Now, workerGrowthRemainder (as are all remainders soon to be discussed) are initially set to 0 when the game starts. If say you had 30 kids, and the denominator on the above fraction was 100 (for the sake of demonstration here), then after 3 periods of population growth, your workerGrowthRemainder would have grown to 90, but you still would not have had a new worker trained. During the next population growth cycle, the workerGrowthRemainder would have increased to 120, which now gives a result of 1 new worker trained, and a new starting value for workerGrowthRemainder of 20. Growth continues from there by adding your (new) current number of kids that the workerGrowthRemainder each cycle.

Now, when your number of workers is increased, it will of course decrease your number of kids by the corresponding amount.

Next up, it calculates the number of new kids.

If numWorkers + numScientists > numKids and you have an active nursery, then new kids will be born (or fractionally born :lol: ). (Having more than 1 nursery has no effect here).

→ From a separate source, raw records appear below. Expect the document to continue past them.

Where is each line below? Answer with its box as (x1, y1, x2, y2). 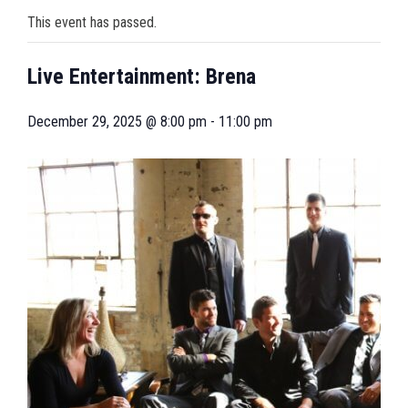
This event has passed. (27, 14, 157, 31)
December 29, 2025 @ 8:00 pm (27, 113, 207, 131)
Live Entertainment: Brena (27, 64, 256, 89)
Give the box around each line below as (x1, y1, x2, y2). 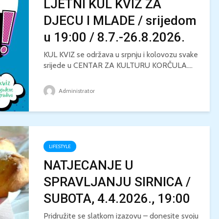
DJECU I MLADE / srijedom (44, 13, 197, 28)
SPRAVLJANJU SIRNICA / (44, 175, 191, 189)
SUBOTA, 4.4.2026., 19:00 (44, 191, 190, 206)
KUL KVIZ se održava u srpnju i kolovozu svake (44, 50, 198, 59)
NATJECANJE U (44, 158, 133, 173)
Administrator (57, 87, 95, 94)
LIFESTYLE (49, 143, 71, 150)
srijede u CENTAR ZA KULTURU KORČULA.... (44, 61, 193, 70)
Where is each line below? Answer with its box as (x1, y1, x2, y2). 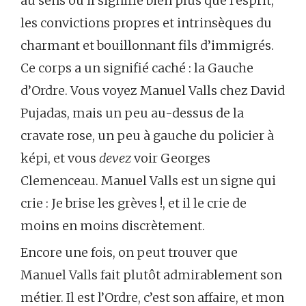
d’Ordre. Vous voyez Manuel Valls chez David (20, 83, 285, 98)
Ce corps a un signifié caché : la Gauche (20, 60, 253, 76)
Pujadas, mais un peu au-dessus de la (20, 105, 244, 121)
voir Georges (131, 150, 210, 166)
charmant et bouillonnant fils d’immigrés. (20, 38, 274, 53)
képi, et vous (20, 150, 99, 166)
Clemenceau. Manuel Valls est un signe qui (20, 173, 276, 189)
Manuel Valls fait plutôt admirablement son (20, 267, 282, 283)
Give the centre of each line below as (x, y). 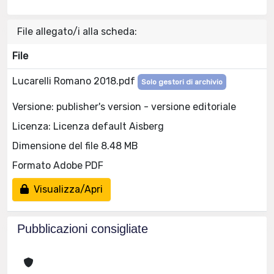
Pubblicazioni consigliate (83, 229)
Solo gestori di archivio (182, 82)
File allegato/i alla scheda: (77, 31)
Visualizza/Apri (66, 189)
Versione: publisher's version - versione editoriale (124, 106)
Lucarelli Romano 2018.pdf (75, 81)
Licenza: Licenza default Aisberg (88, 126)
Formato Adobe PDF (58, 165)
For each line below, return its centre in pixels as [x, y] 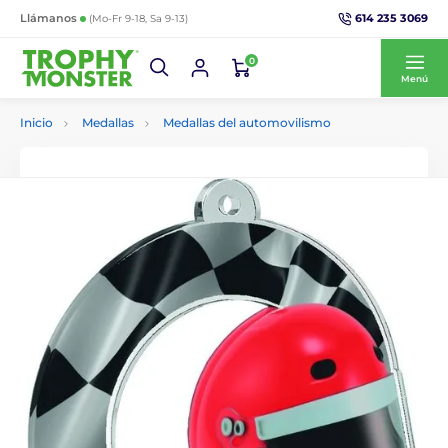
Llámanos [50, 18]
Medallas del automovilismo [247, 122]
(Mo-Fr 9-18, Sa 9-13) [138, 18]
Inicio [36, 122]
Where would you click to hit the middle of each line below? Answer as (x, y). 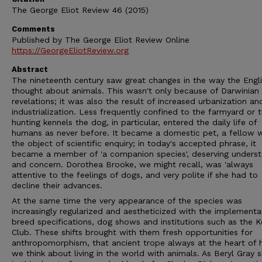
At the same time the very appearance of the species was (127, 201)
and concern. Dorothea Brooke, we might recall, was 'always (132, 164)
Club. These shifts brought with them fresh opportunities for (132, 232)
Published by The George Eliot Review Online (101, 40)
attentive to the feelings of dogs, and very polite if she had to (135, 175)
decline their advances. (57, 185)
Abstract (30, 69)
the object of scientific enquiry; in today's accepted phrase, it (134, 143)
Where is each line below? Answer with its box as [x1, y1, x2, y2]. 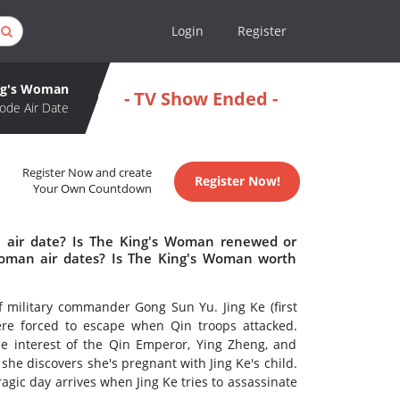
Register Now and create [22, 165, 153, 181]
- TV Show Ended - [123, 86, 278, 111]
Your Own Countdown [33, 181, 153, 197]
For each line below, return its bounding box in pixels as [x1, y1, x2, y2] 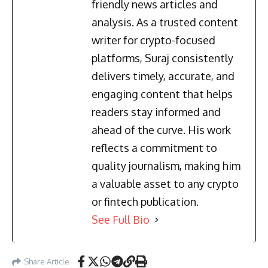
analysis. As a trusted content [92, 16, 238, 29]
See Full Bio [92, 213, 150, 227]
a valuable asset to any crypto [92, 177, 239, 191]
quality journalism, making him [92, 159, 240, 173]
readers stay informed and [92, 105, 221, 119]
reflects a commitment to [92, 141, 217, 155]
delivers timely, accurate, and [92, 69, 234, 83]
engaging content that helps [92, 87, 233, 101]
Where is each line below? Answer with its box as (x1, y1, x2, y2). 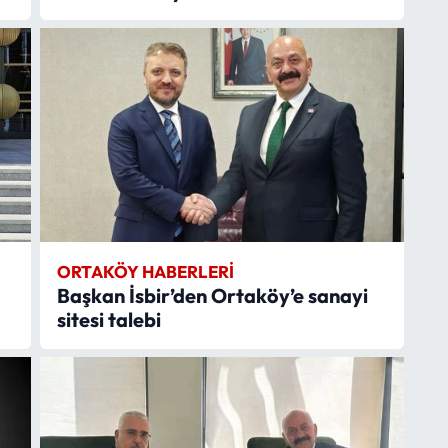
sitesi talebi (56, 306, 161, 332)
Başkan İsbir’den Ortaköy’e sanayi (56, 282, 368, 308)
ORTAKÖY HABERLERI (56, 260, 234, 282)

First, kidGrowthRemainder is increased by (numWorkers/2 + numScientists/4). Then consider the fraction kidGrowthRemainder / M_FERT_RATE. The quotient is the number of new kids born, and the remainder is your new starting kidGrowthRemainder for the next cycle.

New scientists can only be obtained from training them at a university, so there is no scientists growth to be discussed here.

Next up is kid deaths.

If your number of kids is greater than 0, you will have kids that die (or are fractionally dead :lol: ). First, kidDeathRemainder is increased by numKids. Then, the effectiveness of nurseries at preventing kid deaths is calculated. This is numActiveNurseries * 40. Also, M_DIE_RATE/2 is taken into consideration. Now, consider the fraction: kidDeathRemainder / (totalMedCenterCapacity + numActiveNurseries * 40 + M_DIE_RATE/2). The quotient is the number of kids that die, and the remainder is the new kidDeathRemainder for the next cycle.

Note: Having multiple nurseries has a beneficial effect here. More nurseries means the denominator of the fraction will be bigger, thus lowering the number of deaths. However, a unupgraded med center has a capacity of 40 (which is essentially the capacity of the nursery in this context) and takes just as many workers, and scientst, as well as just as much power. So you'd be better off having multiple med centers rather than multiple nurseries, since med center will help reduce the death rate for workers and scientists too. Plus, once you upgrade med centers, they have a capacity of 75, and so they are much more effective than an nursery.

Note: Since M_DIE_RATE/2 is used here instead of M_DIE_RATE, kids will have a death rate of (essentially) twice that of an adult (worker or scientist). Existence of nurseries or med centers will skew this a little.

Next up is worker deaths.

If numWorkers > 0 then some workers will die (or fractionally die). First, workerDeathRemainder is increased by numWorkers. Then, consider the fraction: workerDeathRemainder / (totalMedCenterCapacity + M_DIE_RATE). The quotient is the number of dead workers, and the remainder is the new workerDeathRemainder for the next cycle.

And finally, we have scientist deaths. (Analogous to worker deaths.)

If numScientists > 0 then some scientists will die (or fractionally die). First, scientistDeathRemainder is increased by numScientists. Then, consider the

fraction: scientistsDeathRemainder / (totalMedCenterCapacity + M_DIE_RATE). The quotient is the number of dead workers, and the remainder is the new scientistsDeathRemainder for the next cycle.

So there you have it. The population growth/decay model as used by OP2.